Be faithful to your calendar; if it says I'm supposed to do something, I tend to do it. So, I look ahead to uncommitted blocks of time and plug in a commitment to focus on a particular task.
When I have long tasks to complete—ones that will require multiple work sessions—I’m careful to stop my work at a place that makes it easier (and more pleasant) for me to pick it back up later.
For example, if I am in a groove and have a story going that I am enjoying writing, I intentionally stop before I finish it so I can look forward to jumping back in.
Psychologist Roy Baumeister has shown that your motivation is a finite resource. I find this to be especially true in the grind of tasks that are hard to enjoy.
Think of yourself in third person.

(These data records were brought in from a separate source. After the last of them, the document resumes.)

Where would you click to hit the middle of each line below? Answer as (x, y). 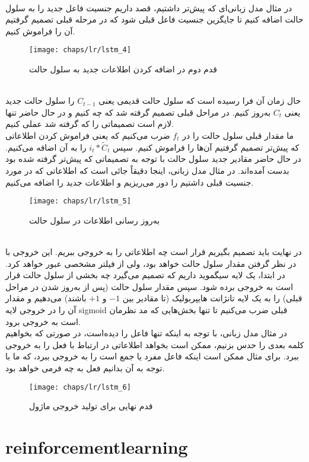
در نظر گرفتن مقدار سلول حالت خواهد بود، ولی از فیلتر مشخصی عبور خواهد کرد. (151, 263)
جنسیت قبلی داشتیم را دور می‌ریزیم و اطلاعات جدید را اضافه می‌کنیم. (130, 182)
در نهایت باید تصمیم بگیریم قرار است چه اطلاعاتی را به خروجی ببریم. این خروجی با (154, 252)
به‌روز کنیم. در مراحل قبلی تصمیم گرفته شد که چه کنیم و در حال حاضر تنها (138, 112)
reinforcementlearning (97, 447)
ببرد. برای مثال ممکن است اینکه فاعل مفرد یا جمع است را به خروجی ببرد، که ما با (152, 356)
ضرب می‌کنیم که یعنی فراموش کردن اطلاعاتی (88, 135)
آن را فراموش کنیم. (40, 31)
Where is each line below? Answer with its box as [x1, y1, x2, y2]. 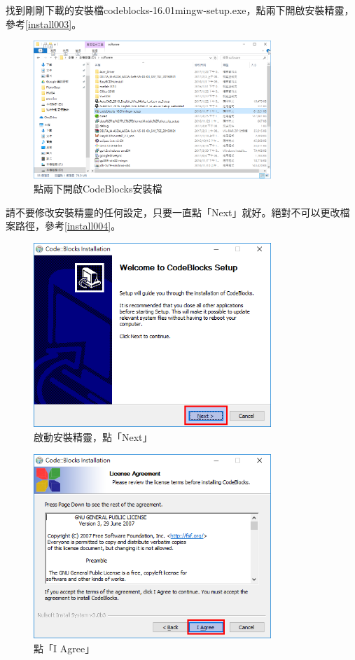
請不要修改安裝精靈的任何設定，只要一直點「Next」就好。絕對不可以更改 [6, 204, 340, 219]
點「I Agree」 [34, 640, 95, 655]
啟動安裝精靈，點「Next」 [34, 430, 153, 444]
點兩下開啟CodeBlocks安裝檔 [34, 181, 162, 195]
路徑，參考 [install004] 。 [15, 218, 121, 233]
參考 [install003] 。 [6, 16, 82, 31]
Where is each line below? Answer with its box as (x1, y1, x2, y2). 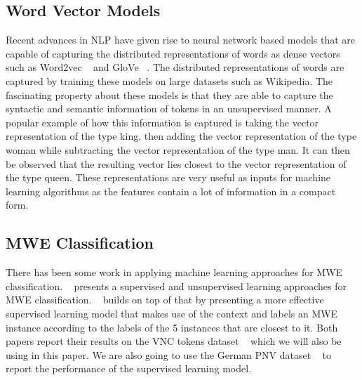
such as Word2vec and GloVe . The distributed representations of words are (6, 60, 344, 74)
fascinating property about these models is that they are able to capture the (6, 87, 333, 102)
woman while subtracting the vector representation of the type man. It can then (6, 142, 350, 157)
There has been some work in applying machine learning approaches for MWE (6, 265, 343, 280)
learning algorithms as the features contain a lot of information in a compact (6, 183, 336, 198)
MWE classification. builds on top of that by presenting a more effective (6, 292, 324, 307)
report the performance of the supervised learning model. (6, 361, 252, 376)
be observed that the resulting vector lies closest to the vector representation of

Rather than forcing Joseph into a writing death march on Monday, I focus on some amount of a task that would feel meaningful and satisfying to complete.
Develop a habit of stopping and feeling the earned satisfaction from getting a block of work finished.
This creates new neural connections that associate productivity with pleasure rather than resentment.
Upon entering a hotel room, I grab the free pad of paper on the desk and make a list of the five things I want to get done before dinner. Then I draw a little empty box next to each.
There is a satisfaction in ticking off the boxes, that motivates to get work done.
One of the reasons people lose their enthusiasm for being efficient and productive is that it can feel like a relentless grind—there’s always more to do
If I have a lot to get done, I’ll make some reasonable commitments to get things done but I also allow time for renewal before diving back into work
Also, treat yourself as you would a valued employee—give lots of praise and encouragement for the great stuff you get done.